Przygoda z wojskiem rozpoczęła się od marzeń nastolatka podsycanych przez lekturę „Żołnierza Polskiego”. Miesięcznik ten czytał wówczas od deski do deski, szczególnie dział poświęcony walce wręcz, prowadzony przez pułkownika doktora Krzysztofa Kondratowicza, wielkiego mistrza dżiu-dżitsu i propagatora tej sztuki w armii.

Po maturze wstąpił do Szkoły Chorążych Wojsk Zmechanizowanych przy Centrum Szkolenia Wojsk Lądowych imienia Rodziny Nalazków w Elblągu. Kadet Marek Rycio już na pierwszym roku należał do czołówki. Nic dziwnego, skoro za wszelką cenę chciał dostać się do plutonu kadetów szkolonych do służby w działaniach specjalnych. By osiągnąć ten cel, należało mieć świetne wyniki w nauce, prezentować wysokie walory intelektualne i zdać trudny sprawdzian fizyczny. Spełnił wszystkie trzy warunki i znalazł się, jak dziś mówi, wśród niesamowitych ludzi, oddanych bez reszty służbie. Niedościgłymi wzorami byli dla nich dowódcy i wykładowcy, wśród nich pułkownik Ludwik Kolan, o którym mówiono, że ma więcej lat służby niż życia; porucznik Marek Zieliński, dowódca plutonu i absolwent szkoły; chorąży Stanisław Szadejko „Szatan”, który kiedyś zarządził całonocny bieg w górach zimą, w pełnym oporządzeniu, bo zauważył niedoskonałości w działaniu kadetów.

W plutonie było ciężko, ale fantastycznie. Najlepiej ksiądz porucznik wspomina wyjazdy na poligon drawski na Jaworze, będący mekką ludzi związanych z ówczesnymi działaniami specjalnymi. Spotykali się tam wszyscy komandosi Pomorskiego Okręgu Wojskowego, z żołnierzami 56 Kompanii Specjalnej na czele.
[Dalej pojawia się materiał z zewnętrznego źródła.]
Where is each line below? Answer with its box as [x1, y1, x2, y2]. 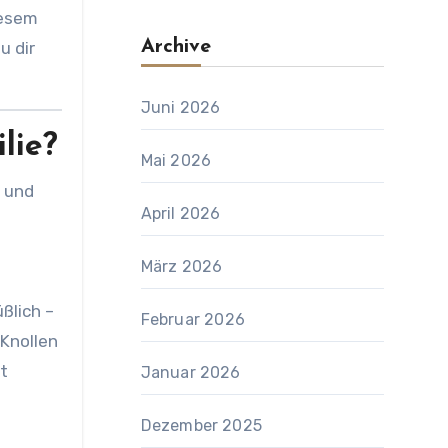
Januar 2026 [140, 363, 241, 382]
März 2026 [140, 257, 223, 276]
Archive [140, 37, 211, 57]
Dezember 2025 [140, 416, 263, 435]
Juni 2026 [140, 98, 221, 117]
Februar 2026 [140, 310, 245, 329]
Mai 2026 [140, 151, 212, 170]
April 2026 [140, 204, 221, 223]
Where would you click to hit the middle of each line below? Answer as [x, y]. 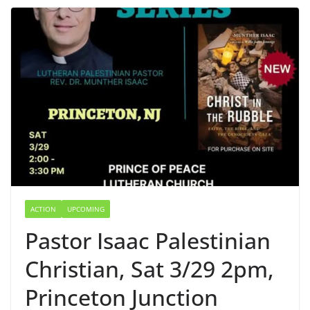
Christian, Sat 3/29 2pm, [149, 269]
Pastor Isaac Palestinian [148, 241]
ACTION [43, 209]
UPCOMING [86, 209]

Ideą zgrupowań, oprócz wspólnego szkolenia i rozgrywanych oficjalnie zawodów, było zaprezentowanie się z jak najlepszej strony, zarówno zespołowo, jak i indywidualnie. „Rewia talentów” odbywała się między innymi w miejscu przy obozowisku, w którym był umocowany drążek. Jak tylko ktoś wykonał na nim nową figurę gimnastyczną, tak zwane podwójne wejście siłowe, wejście oficerskie czy salto, inni natychmiast usiłowali mistrza przekonać, że tę ewolucję można zrobić w znacznie lepszym stylu.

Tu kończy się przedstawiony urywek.